Tibouren es una antigua variedad mediterránea cuya historia está estrechamente ligada a Provenza.
Aunque durante mucho tiempo se consideró una variedad autóctona de la región, las investigaciones históricas sugieren un origen más complejo. Diversas fuentes relacionan sus raíces con el Mediterráneo oriental y con antiguas rutas comerciales que conectaban las costas de Grecia, Italia y el sur de Francia.
Incluso el nombre parece apuntar en esa dirección. Muchos historiadores consideran que Tibouren deriva de Tibur, el antiguo nombre romano de la ciudad de Tivoli, situada cerca de Roma.
Lo que sí resulta indiscutible es que Provenza se convirtió en su hogar histórico. Durante siglos, Tibouren formó parte del paisaje vitícola de la costa mediterránea francesa. Mucho antes de que Grenache, Syrah o Cabernet Sauvignon dominaran el mercado internacional, ya ocupaba un lugar destacado en los viñedos provenzales.
Actualmente su presencia es mínima (450 hectáreas). La variedad representa apenas una pequeña fracción del viñedo de Provenza (menos de 3%) y sigue siendo prácticamente desconocida fuera de la región. Precisamente esa rareza explica parte de su atractivo entre aficionados y coleccionistas.
Como muchas variedades históricas europeas, sufrió un primer golpe devastador con la crisis de la filoxera, que destruyó gran parte del viñedo francés (y europeo) entre finales del siglo XIX y principios del XX.
La reconstrucción posterior transformó profundamente el panorama vitícola de Provenza. Los productores necesitaban replantar rápidamente y buscaban variedades capaces de ofrecer rendimientos más consistentes y una gestión más sencilla.

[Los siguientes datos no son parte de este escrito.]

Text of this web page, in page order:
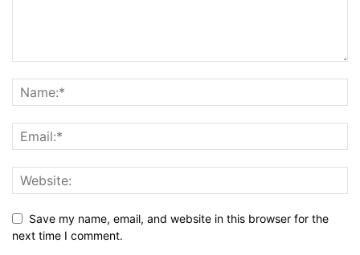
Save my name, email, and website in this browser for the
next time I comment.
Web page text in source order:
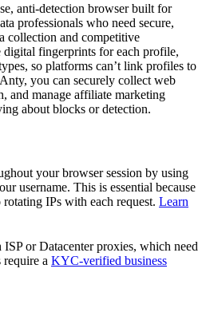
anti-detection browser built for
professionals who need secure,
collection and competitive
digital fingerprints for each profile,
so platforms can’t link profiles to
you can securely collect web
and manage affiliate marketing
about blocks or detection.
your browser session by using
username. This is essential because
IPs with each request. Learn
or Datacenter proxies, which need
a KYC-verified business
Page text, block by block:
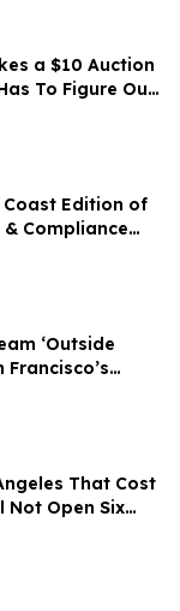
a $10 Auction
To Figure Out
Elephant: ‘I’m
Coast Edition of
Compliance
Care
Francisco, CA
‘Outside
Francisco’s
That Cost
Not Open Six
(VIDEO)
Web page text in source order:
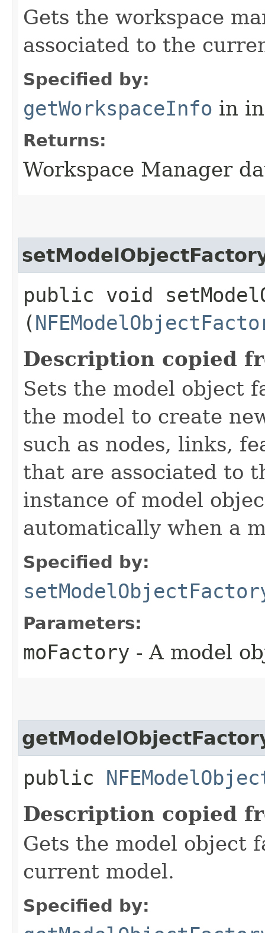
Gets the workspace
associated to the
Specified by:
getWorkspaceInfo in
Returns:
Workspace Manager
public void
(
Description copied
Sets the model object
the model to create
such as nodes, links,
that are associated to
instance of model
automatically when a
Specified by:
Parameters:
moFactory - A model
public
Description copied
Gets the model object
current model.
Specified by:
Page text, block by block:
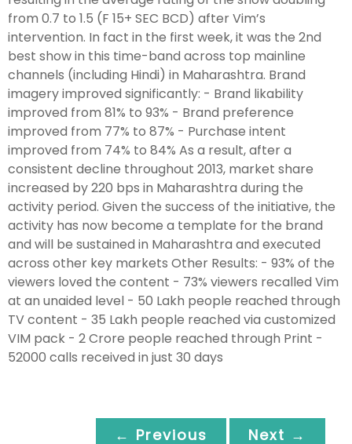
from 0.7 to 1.5 (F 15+ SEC BCD) after Vim’s
intervention. In fact in the first week, it was the 2nd
best show in this time-band across top mainline
channels (including Hindi) in Maharashtra. Brand
imagery improved significantly: - Brand likability
improved from 81% to 93% - Brand preference
improved from 77% to 87% - Purchase intent
improved from 74% to 84% As a result, after a
consistent decline throughout 2013, market share
increased by 220 bps in Maharashtra during the
activity period. Given the success of the initiative, the
activity has now become a template for the brand
and will be sustained in Maharashtra and executed
across other key markets Other Results: - 93% of the
viewers loved the content - 73% viewers recalled Vim
at an unaided level - 50 Lakh people reached through
TV content - 35 Lakh people reached via customized
VIM pack - 2 Crore people reached through Print -
52000 calls received in just 30 days
← Previous Next →
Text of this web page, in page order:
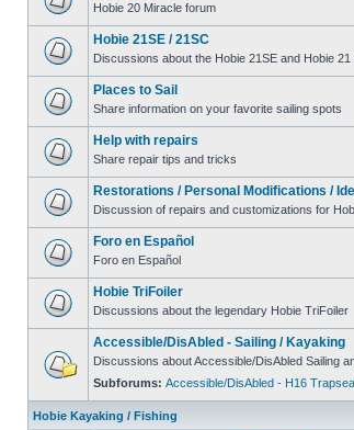
Hobie 20 Miracle forum
Hobie 21SE / 21SC
Discussions about the Hobie 21SE and Hobie
Places to Sail
Share information on your favorite sailing spots
Help with repairs
Share repair tips and tricks
Restorations / Personal Modifications /
Discussion of repairs and customizations for
Foro en Español
Foro en Español
Hobie TriFoiler
Discussions about the legendary Hobie TriFoiler
Accessible/DisAbled - Sailing / Kayaking
Discussions about Accessible/DisAbled Sailing
Subforums: Accessible/DisAbled - H16
Hobie Kayaking / Fishing
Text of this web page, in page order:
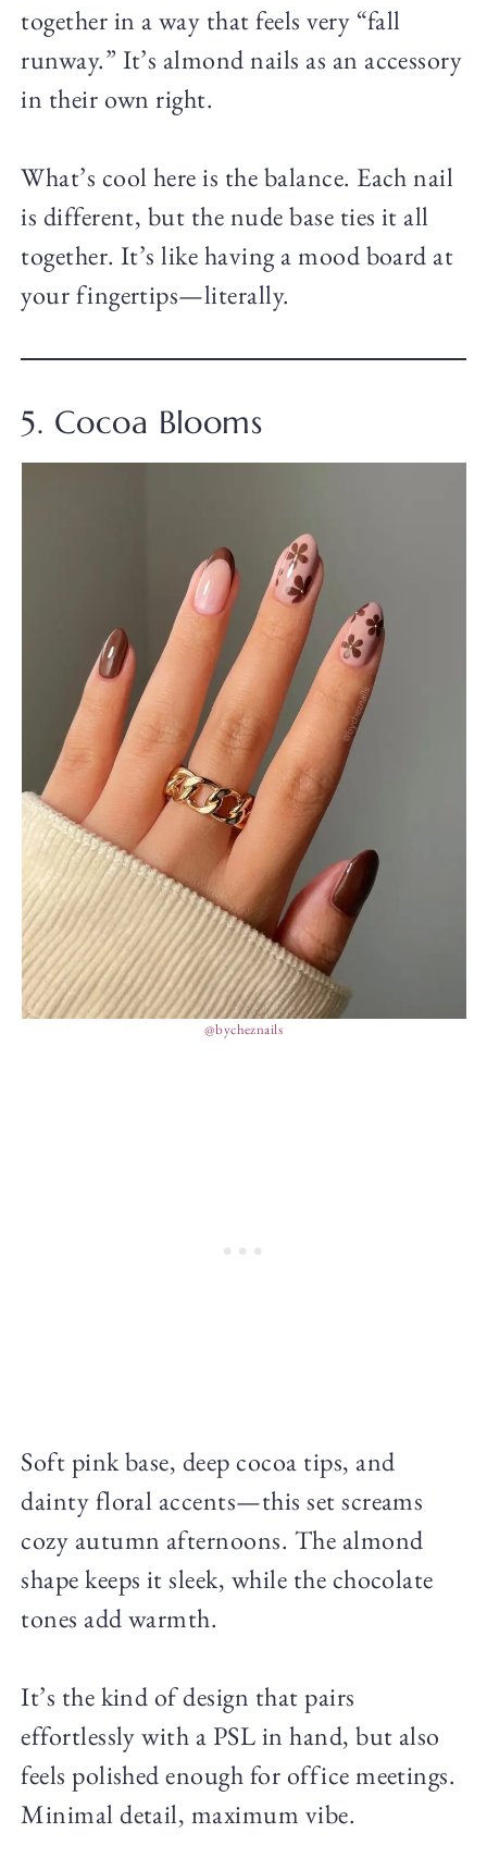
together in a way that feels very “fall
runway.” It’s almond nails as an accessory
in their own right.
What’s cool here is the balance. Each nail
is different, but the nude base ties it all
together. It’s like having a mood board at
your fingertips—literally.
5. Cocoa Blooms
@bycheznails
Soft pink base, deep cocoa tips, and
dainty floral accents—this set screams
cozy autumn afternoons. The almond
shape keeps it sleek, while the chocolate
tones add warmth.
It’s the kind of design that pairs
effortlessly with a PSL in hand, but also
feels polished enough for office meetings.
Minimal detail, maximum vibe.
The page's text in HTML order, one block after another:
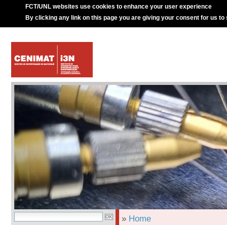
FCT/UNL websites use cookies to enhance your user experience
By clicking any link on this page you are giving your consent for us to
» Home
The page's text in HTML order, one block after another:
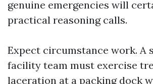
genuine emergencies will
practical reasoning calls.
Expect circumstance work. A
facility team must exercise
laceration at a packing dock
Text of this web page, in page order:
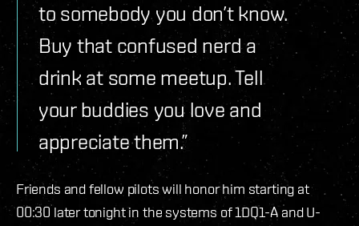
to somebody you don’t know.
Buy that confused nerd a
drink at some meetup. Tell
your buddies you love and
appreciate them.”
Friends and fellow pilots will honor him starting at
00:30 later tonight in the systems of 1DQ1-A and U-
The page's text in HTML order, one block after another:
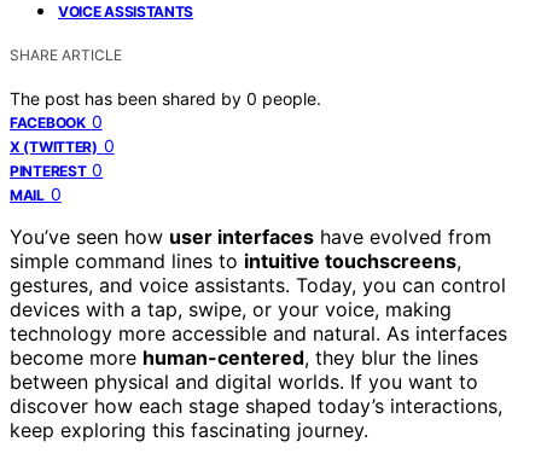
VOICE ASSISTANTS
SHARE ARTICLE
The post has been shared by 0 people.
FACEBOOK 0
X (TWITTER) 0
PINTEREST 0
MAIL 0
You’ve seen how user interfaces have evolved from
simple command lines to intuitive touchscreens,
gestures, and voice assistants. Today, you can control
devices with a tap, swipe, or your voice, making
technology more accessible and natural. As interfaces
become more human-centered, they blur the lines
between physical and digital worlds. If you want to
discover how each stage shaped today’s interactions,
keep exploring this fascinating journey.
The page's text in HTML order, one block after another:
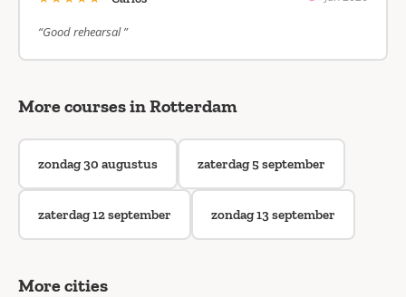
“Good rehearsal ”
More courses in Rotterdam
zondag 30 augustus zaterdag 5 september
zaterdag 12 september zondag 13 september
More cities
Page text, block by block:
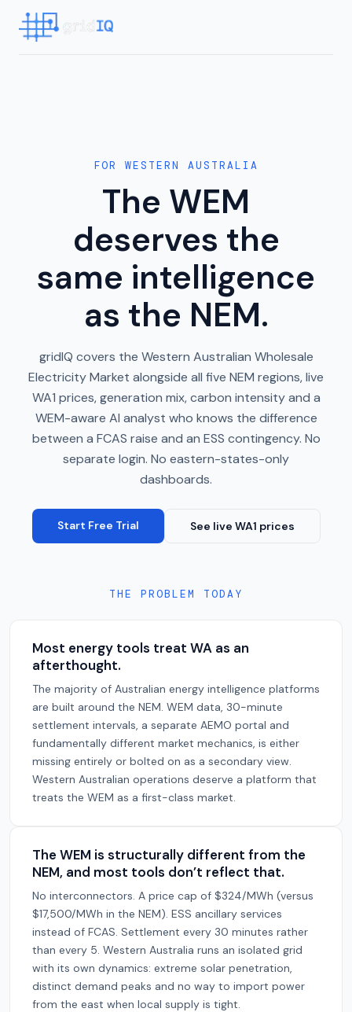
FOR WESTERN AUSTRALIA
The WEM
deserves the
same intelligence
as the NEM.
gridIQ covers the Western Australian Wholesale
Electricity Market alongside all five NEM regions, live
WA1 prices, generation mix, carbon intensity and a
WEM-aware AI analyst who knows the difference
between a FCAS raise and an ESS contingency. No
separate login. No eastern-states-only
dashboards.
Start Free Trial See live WA1 prices
THE PROBLEM TODAY
Most energy tools treat WA as an
afterthought.
The majority of Australian energy intelligence platforms
are built around the NEM. WEM data, 30-minute
settlement intervals, a separate AEMO portal and
fundamentally different market mechanics, is either
missing entirely or bolted on as a secondary view.
Western Australian operations deserve a platform that
treats the WEM as a first-class market.
The WEM is structurally different from the
NEM, and most tools don’t reflect that.
No interconnectors. A price cap of $324/MWh (versus
$17,500/MWh in the NEM). ESS ancillary services
instead of FCAS. Settlement every 30 minutes rather
than every 5. Western Australia runs an isolated grid
with its own dynamics: extreme solar penetration,
distinct demand peaks and no way to import power
from the east when local supply is tight.
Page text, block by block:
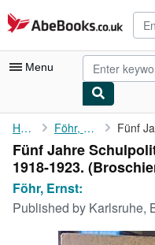
Skip to main content
AbeBooks.co.uk
Menu
My Account
My Purchases
Advanced Search
Browse Collections
Rare Books
Home Föhr, Ernst:
Fünf Jahre
1918-1923.
Föhr, Ernst:
Published by Karlsruhe,
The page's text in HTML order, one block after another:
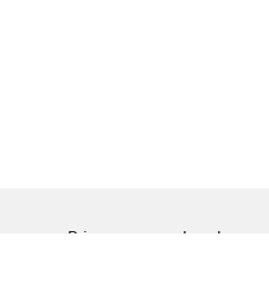
Privacy Legal
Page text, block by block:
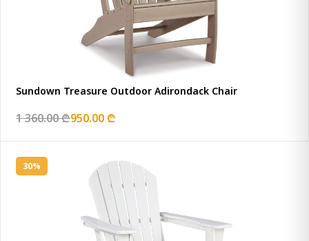
Sundown Treasure Outdoor Adirondack Chair
1 360.00 ₾950.00 ₾
30%

La Primera Guerra Mundial (1914-1918), agravó aún más la situación. Miles de trabajadores agrícolas abandonaron los viñedos para incorporarse al conflicto. Muchas parcelas quedaron sin cultivar y numerosas explotaciones enfrentaron dificultades económicas durante años.
Cuando la producción comenzó a recuperarse, la prioridad ya no era preservar variedades históricas. El objetivo era reconstruir la actividad agrícola de la forma más eficiente posible, con uvas fáciles de cultivar y rentables económicamente.
Tibouren no jugaba a su favor.
La variedad presenta rendimientos moderados, maduración irregular y una sensibilidad a las condiciones climáticas (particularmente al viento). Requiere atención constante en el viñedo y ofrece menos producción por hectárea que Grenache o Cinsault.
Durante gran parte del siglo XX, numerosos productores decidieron sustituirla por estas razones y muy rápidamente, a mediados de siglo, Tibouren se había convertido en una rareza dentro de Provenza.
La historia moderna de Tibouren no puede entenderse sin Clos Cibonne.
La propiedad se encuentra en Le Pradet, cerca de Toulon, frente al Mediterráneo. Gracias a la influencia marítima y a la protección natural del Massif des Maures, disfruta de uno de los microclimas más singulares de Provenza.
En 1930, André Roux adquirió la propiedad y tomó una decisión que cambiaría el futuro de la variedad.
Mientras gran parte de la región abandonaba Tibouren, Clos Cibonne apostó por conservarla.
La bodega comenzó a seleccionar sus mejores cepas, preservar material vegetal histórico y profundizar en la comprensión de la variedad. Con el paso de las décadas, este trabajo convirtió al domaine en el principal guardián de Tibouren.
Actualmente, Clos Cibonne representa aproximadamente el 30% de toda la producción de Tibouren en el mundo.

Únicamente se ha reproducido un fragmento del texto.